ソウル高裁、殺人未遂の罪で懲役6年を宣告…原審の判断を維持
10年前に北朝鮮出身の女性を紹介され、投資を勧められた結果、数千万円の損失を被った後、その女性を紹介した知人を殺害しようとした60代の北朝鮮亡命者が控訴審でも重刑を受けた。
韓国・ソウル高裁春川(チュンチョン)支部の刑事1単独(部長判事 ミン・ジヒョン)は、殺人未遂の罪で起訴されたA(67)の控訴を棄却し、懲役6年および5年間の保護観察を命じた原審の判決を維持することを、18日に発表した。

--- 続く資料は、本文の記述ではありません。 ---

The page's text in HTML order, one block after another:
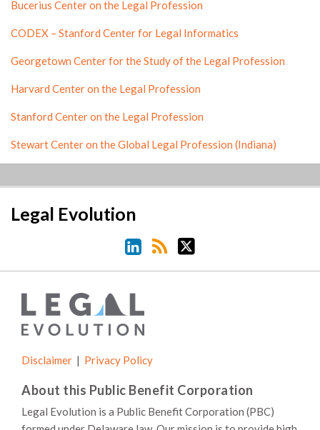
Bucerius Center on the Legal Profession
CODEX – Stanford Center for Legal Informatics
Georgetown Center for the Study of the Legal Profession
Harvard Center on the Legal Profession
Stanford Center on the Legal Profession
Stewart Center on the Global Legal Profession (Indiana)
Legal Evolution
LinkedIn
RSS
Twitter
Disclaimer Privacy Policy
About this Public Benefit Corporation
Legal Evolution is a Public Benefit Corporation (PBC)
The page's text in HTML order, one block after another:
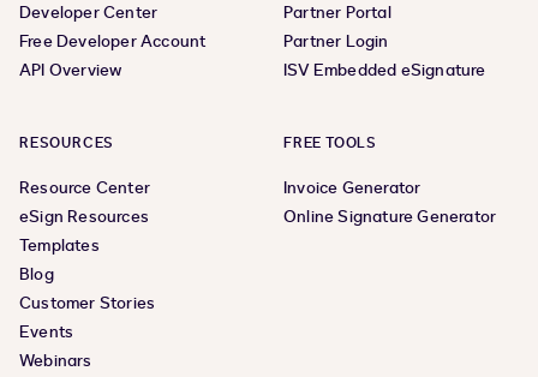
Developer Center
Free Developer Account
API Overview
Partner Portal
Partner Login
ISV Embedded eSignature
RESOURCES
Resource Center
eSign Resources
Templates
Blog
Customer Stories
Events
Webinars
FREE TOOLS
Invoice Generator
Online Signature Generator
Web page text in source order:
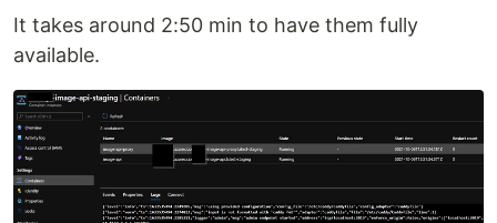
It takes around 2:50 min to have them fully
available.
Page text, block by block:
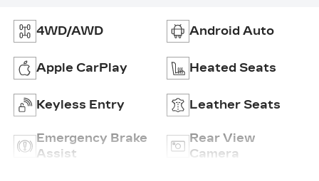
4WD/AWD Android Auto
Apple CarPlay Heated Seats
Keyless Entry Leather Seats
Emergency Brake
Assist
Rear View
Camera
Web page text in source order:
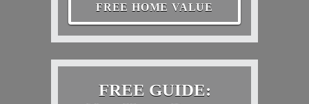
FREE HOME VALUE
FREE GUIDE:
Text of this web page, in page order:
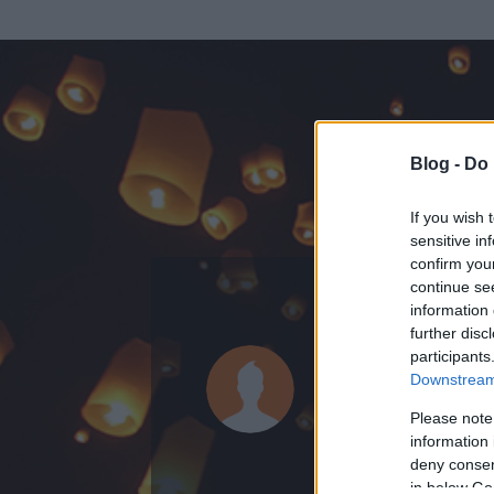
Blog -
If you wish
sensitive
confirm
continue
information
further
Please
information
deny
in below
KEDVENC
rolleros
2009.12.30.
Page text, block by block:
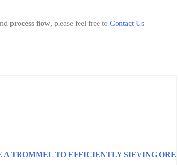
process flow, please feel free toContact Us
A TROMMEL TO EFFICIENTLY SIEVING ORE
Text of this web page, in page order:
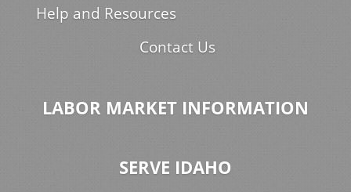
Help and Resources
Contact Us
LABOR MARKET INFORMATION
SERVE IDAHO
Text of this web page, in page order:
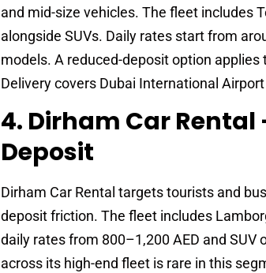
and mid-size vehicles. The fleet includes
alongside SUVs. Daily rates start from
models. A reduced-deposit option
Delivery covers Dubai International
4. Dirham Car
Deposit
Dirham Car Rental targets tourists and
deposit friction. The fleet includes
daily rates from 800–1,200 AED and SUV
across its high-end fleet is rare in this
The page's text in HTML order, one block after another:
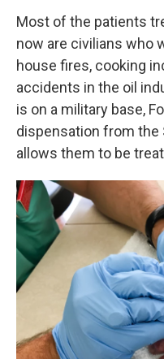
Most of the patients
now are civilians who
house fires, cooking
accidents in the oil
is on a military base,
dispensation from the
allows them to be
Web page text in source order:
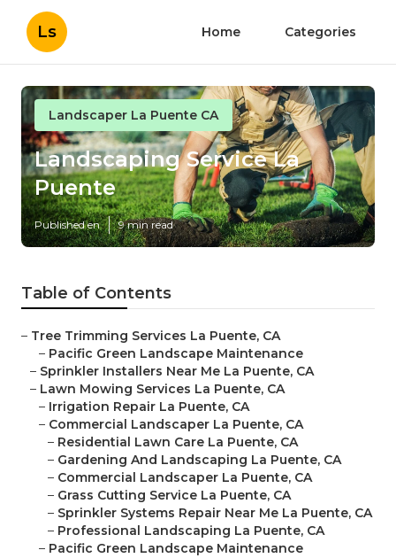
Ls Home Categories
Landscaper La Puente CA
Landscaping Service La
Puente
Published en 9 min read
Table of Contents
– Tree Trimming Services La Puente, CA
– Pacific Green Landscape Maintenance
– Sprinkler Installers Near Me La Puente, CA
– Lawn Mowing Services La Puente, CA
– Irrigation Repair La Puente, CA
– Commercial Landscaper La Puente, CA
– Residential Lawn Care La Puente, CA
– Gardening And Landscaping La Puente, CA
– Commercial Landscaper La Puente, CA
– Grass Cutting Service La Puente, CA
– Sprinkler Systems Repair Near Me La Puente, CA
– Professional Landscaping La Puente, CA
– Pacific Green Landscape Maintenance
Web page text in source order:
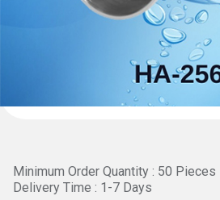
Minimum Order Quantity : 50 Pieces
Delivery Time : 1-7 Days
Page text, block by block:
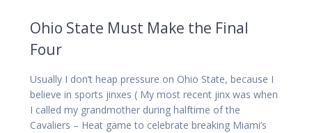
Ohio State Must Make the Final
Four
Usually I don’t heap pressure on Ohio State, because I
believe in sports jinxes ( My most recent jinx was when
I called my grandmother during halftime of the
Cavaliers – Heat game to celebrate breaking Miami’s
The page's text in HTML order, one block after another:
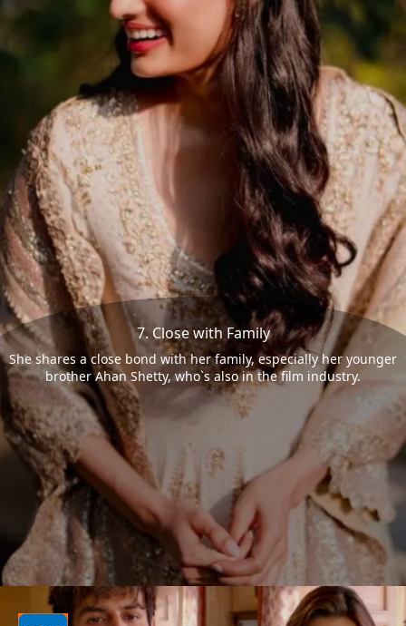
7. Close with Family
She shares a close bond with her family, especially her younger
brother Ahan Shetty, who`s also in the film industry.
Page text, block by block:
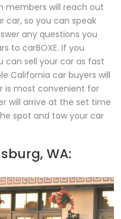
members will reach out
so you can speak
any questions you
to carBOXE. If you
sell your car as fast
California car buyers will
is most convenient for
will arrive at the set time
spot and tow your car
WA:
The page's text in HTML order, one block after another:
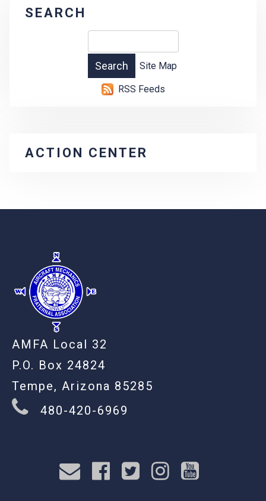
SEARCH
Site Map
RSS Feeds
ACTION CENTER
AMFA Local 32
P.O. Box 24824
Tempe, Arizona 85285
480-420-6969
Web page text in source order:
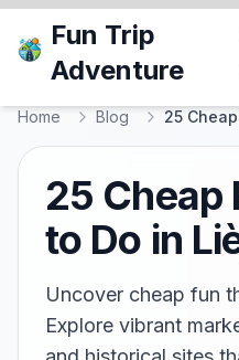
Fun Trip
Adventure
Home Blog 25
25 Cheap
to Do in
Uncover cheap fun
Explore vibrant
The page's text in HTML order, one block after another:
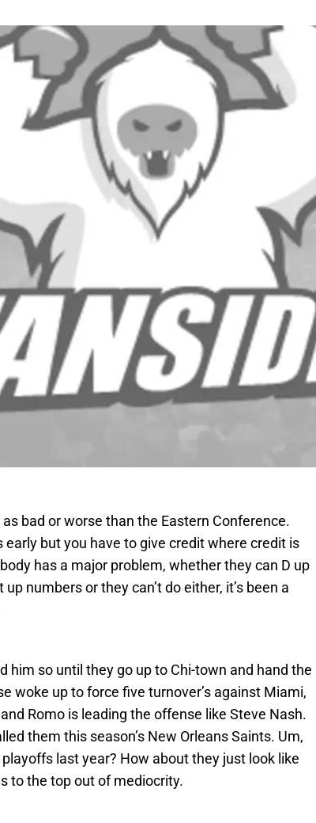
bad or worse than the Eastern Conference.
but you have to give credit where credit is
has a major problem, whether they can D up
up numbers or they can’t do either, it’s been a
him so until they go up to Chi-town and hand the
woke up to force five turnover’s against Miami,
Romo is leading the offense like Steve Nash.
them this season’s New Orleans Saints. Um,
last year? How about they just look like
to the top out of mediocrity.
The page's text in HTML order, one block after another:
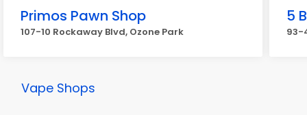
Primos Pawn Shop
107-10 Rockaway Blvd, Ozone Park
5
93-
Vape Shops
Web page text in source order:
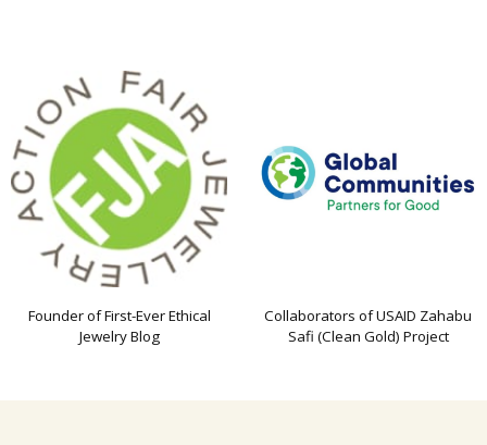
Founder of First-Ever Ethical
Jewelry Blog
Collaborators of USAID Zahabu
Safi (Clean Gold) Project
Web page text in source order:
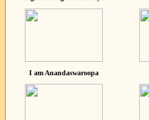
I am Anandaswaroopa
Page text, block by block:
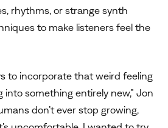
rhythms, or strange synth
to make listeners feel the
to incorporate that weird feeling
something entirely new,” Jon
don’t ever stop growing,
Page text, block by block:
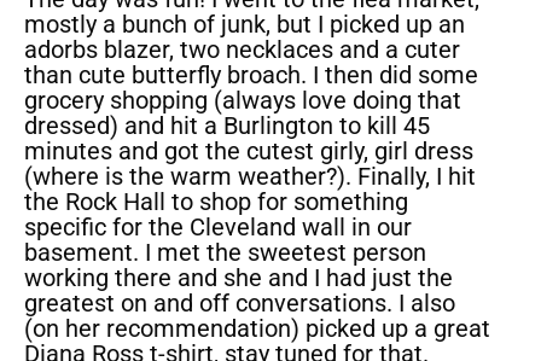
mostly a bunch of junk, but I picked up an
adorbs blazer, two necklaces and a cuter
than cute butterfly broach. I then did some
grocery shopping (always love doing that
dressed) and hit a Burlington to kill 45
minutes and got the cutest girly, girl dress
(where is the warm weather?). Finally, I hit
the Rock Hall to shop for something
specific for the Cleveland wall in our
basement. I met the sweetest person
working there and she and I had just the
greatest on and off conversations. I also
(on her recommendation) picked up a great
Diana Ross t-shirt, stay tuned for that.
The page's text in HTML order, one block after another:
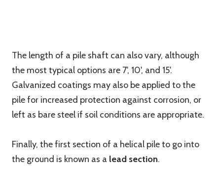
The length of a pile shaft can also vary, although
the most typical options are 7', 10', and 15'.
Galvanized coatings may also be applied to the
pile for increased protection against corrosion, or
left as bare steel if soil conditions are appropriate.
Finally, the first section of a helical pile to go into
the ground is known as a lead section.
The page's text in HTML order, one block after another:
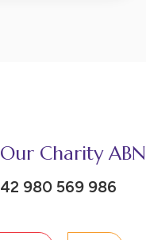
Our Charity ABN
42 980 569 986
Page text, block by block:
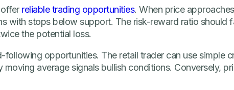
reliable trading opportunities. When price
with stops below support. The risk-reward ratio should
the potential loss.
opportunities. The retail trader can use simple
average signals bullish conditions. Conversely,
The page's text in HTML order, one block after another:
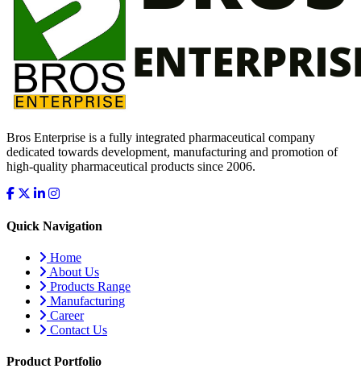
Bros Enterprise is a fully integrated pharmaceutical company
dedicated towards development, manufacturing and promotion of
high-quality pharmaceutical products since 2006.
Quick Navigation
Home
About Us
Products Range
Manufacturing
Career
Contact Us
Product Portfolio
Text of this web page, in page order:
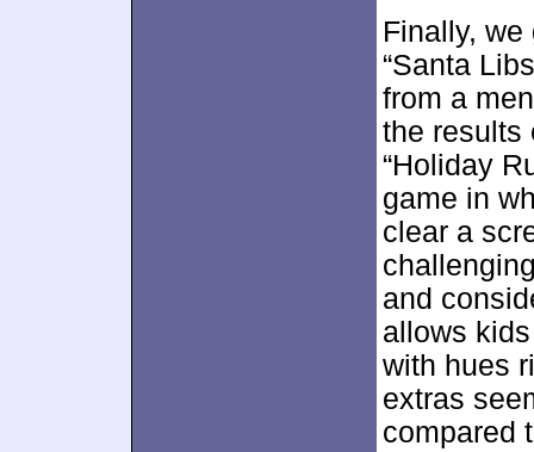
Finally,
“Santa
from a
the results
“Holiday
game in
clear a
and
allows
with hues
extras
compared
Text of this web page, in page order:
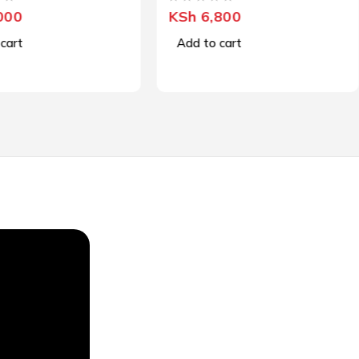
KSh 6,800
Add to cart
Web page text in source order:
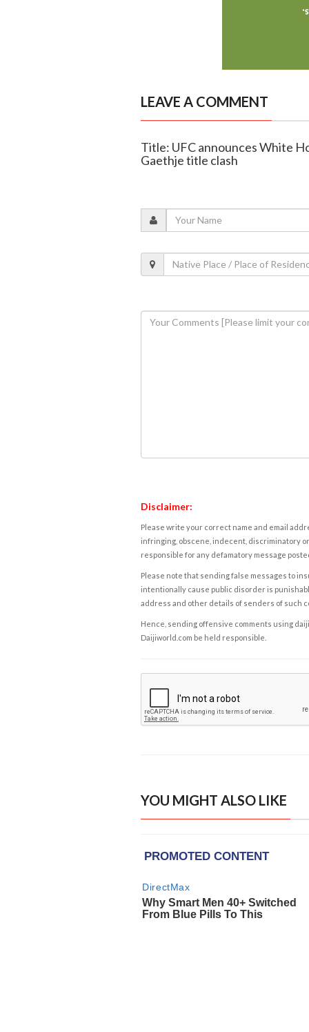
LEAVE A COMMENT
Title: UFC announces White
Gaethje title clash
Disclaimer:
Please write your correct name and email
infringing, obscene, indecent, discriminatory
responsible for any defamatory message
Please note that sending false messages to
intentionally cause public disorder is
address and other details of senders of such
Hence, sending offensive comments using
Daijiworld.com be held responsible.
YOU MIGHT ALSO LIKE
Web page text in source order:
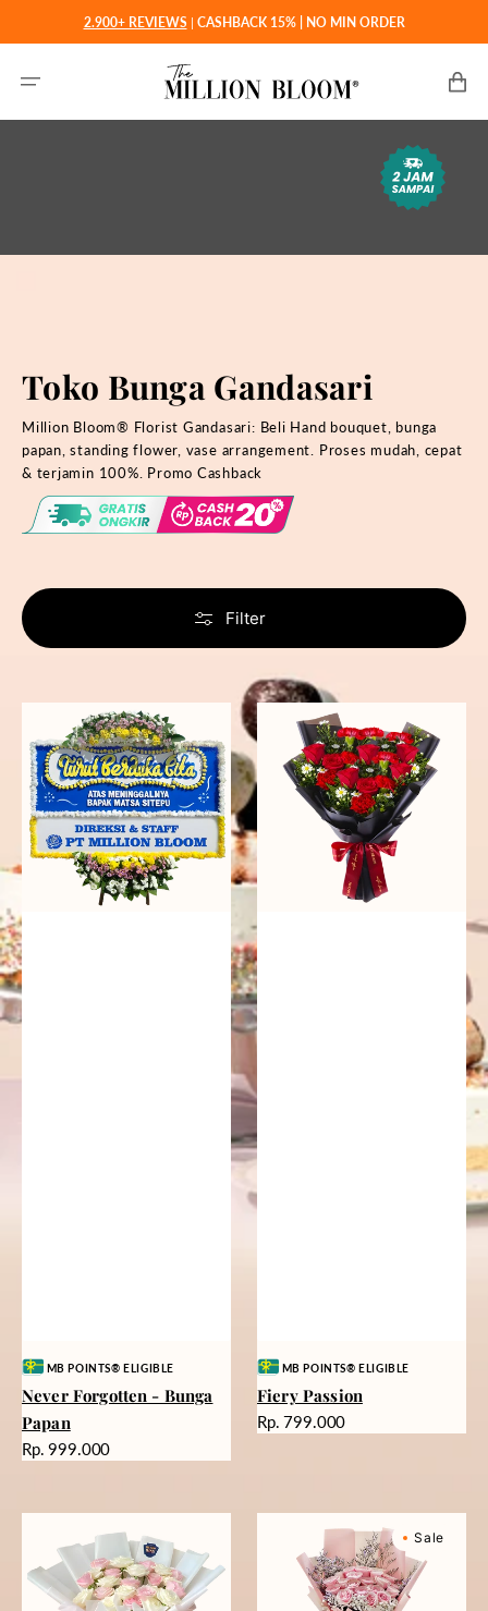
konten
2.900+ REVIEWS | CASHBACK 15% | NO MIN ORDER
Toko Bunga Gandasari
Million Bloom® Florist Gandasari: Beli Hand bouquet, bunga
papan, standing flower, vase arrangement. Proses mudah, cepat
& terjamin 100%. Promo Cashback
Filter
Forgotten
Bunga
Papan
Vendor:MB POINTS® ELIGIBLE
Never Forgotten - Bunga
Papan
Harga
Rp. 999.000
Fiery
Passion
Vendor:MB POINTS® ELIGIBLE
Fiery Passion
Harga
Rp. 799.000
Sale
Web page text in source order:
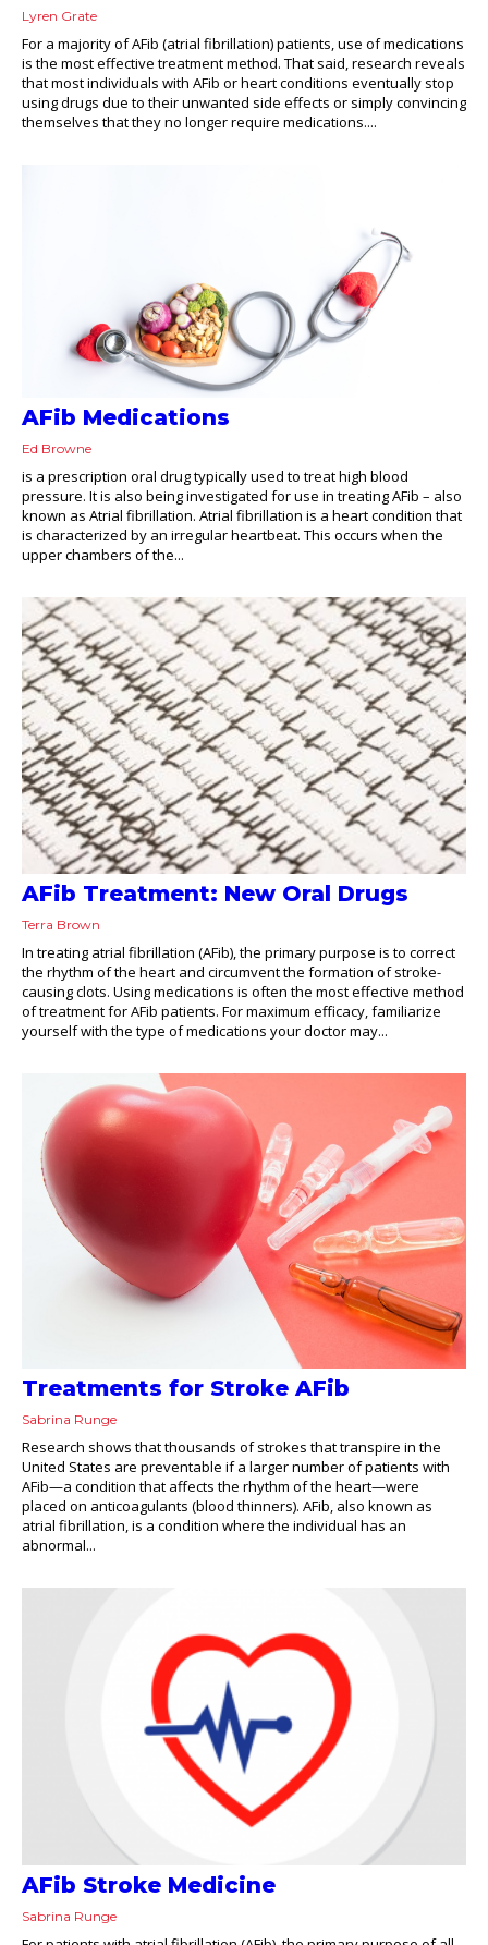
Lyren Grate
For a majority of AFib (atrial fibrillation) patients, use of medications
is the most effective treatment method. That said, research reveals
that most individuals with AFib or heart conditions eventually stop
using drugs due to their unwanted side effects or simply convincing
themselves that they no longer require medications....
AFib Medications
Ed Browne
is a prescription oral drug typically used to treat high blood
pressure. It is also being investigated for use in treating AFib – also
known as Atrial fibrillation. Atrial fibrillation is a heart condition that
is characterized by an irregular heartbeat. This occurs when the
upper chambers of the...
AFib Treatment: New Oral Drugs
Terra Brown
In treating atrial fibrillation (AFib), the primary purpose is to correct
the rhythm of the heart and circumvent the formation of stroke-
causing clots. Using medications is often the most effective method
of treatment for AFib patients. For maximum efficacy, familiarize
yourself with the type of medications your doctor may...
Treatments for Stroke AFib
Sabrina Runge
Research shows that thousands of strokes that transpire in the
United States are preventable if a larger number of patients with
AFib—a condition that affects the rhythm of the heart—were
placed on anticoagulants (blood thinners). AFib, also known as
atrial fibrillation, is a condition where the individual has an
abnormal...
AFib Stroke Medicine
Sabrina Runge
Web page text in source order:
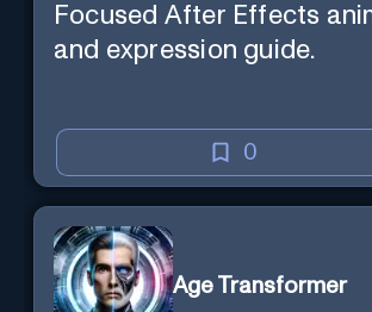
Focused After Effects
and expression guide.
0
Age Transformer
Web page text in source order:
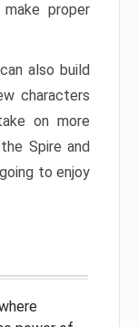
proper
also build
characters
on more
Spire and
to enjoy
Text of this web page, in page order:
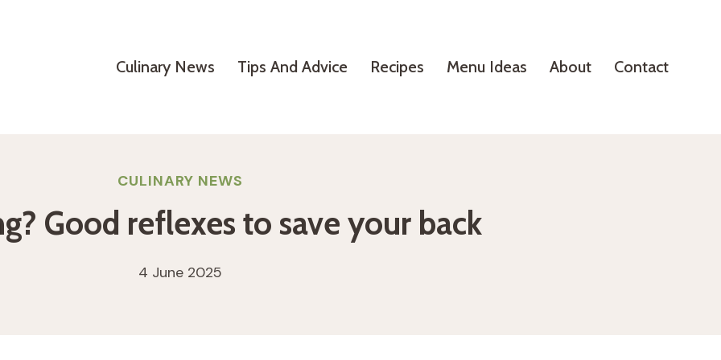
Culinary News Tips And Advice Recipes Menu Ideas About Contact
CULINARY NEWS
Good reflexes to save your back
4 June 2025

Aは昨年11月にB氏(70)と脱北支援センターを訪れた後、酒を飲んでいる際に口論となり、刃物でB氏の顔などを9回刺して殺害しようとした疑いで裁判にかけられた。
2人は2003年に北朝鮮脱出者の定着支援機関「ハナワン」で知り合った関係だった。Aは、10年前にB氏から紹介された女性の勧めで積立金を解約し、5000万円を投資した結果、4300万円の損失を被ったことが今回の口論の原因とされている。Aは事件直後に自ら「人を殺した」と通報し、現行犯で逮捕された。
彼は法廷で『殺意はなかった』と主張したが、自ら通報した内容や被害者が受けた傷の深刻さが、殺意を証明する証拠とされ、その主張は認められなかった。
1審を担当した春川地方裁判所原州(ウォンジュ)支部は、「反省や被害者への謝罪の意思を示すことなく、犯行の原因を被害者に責任転嫁する態度を見せており、被害者も厳罰を求めている」として懲役6年を言い渡した。「刑が重い」という主張を検討したものの、「当審で特に考慮すべき事情の変更はなく、被害者からの許しも得られていない」として控訴を棄却した。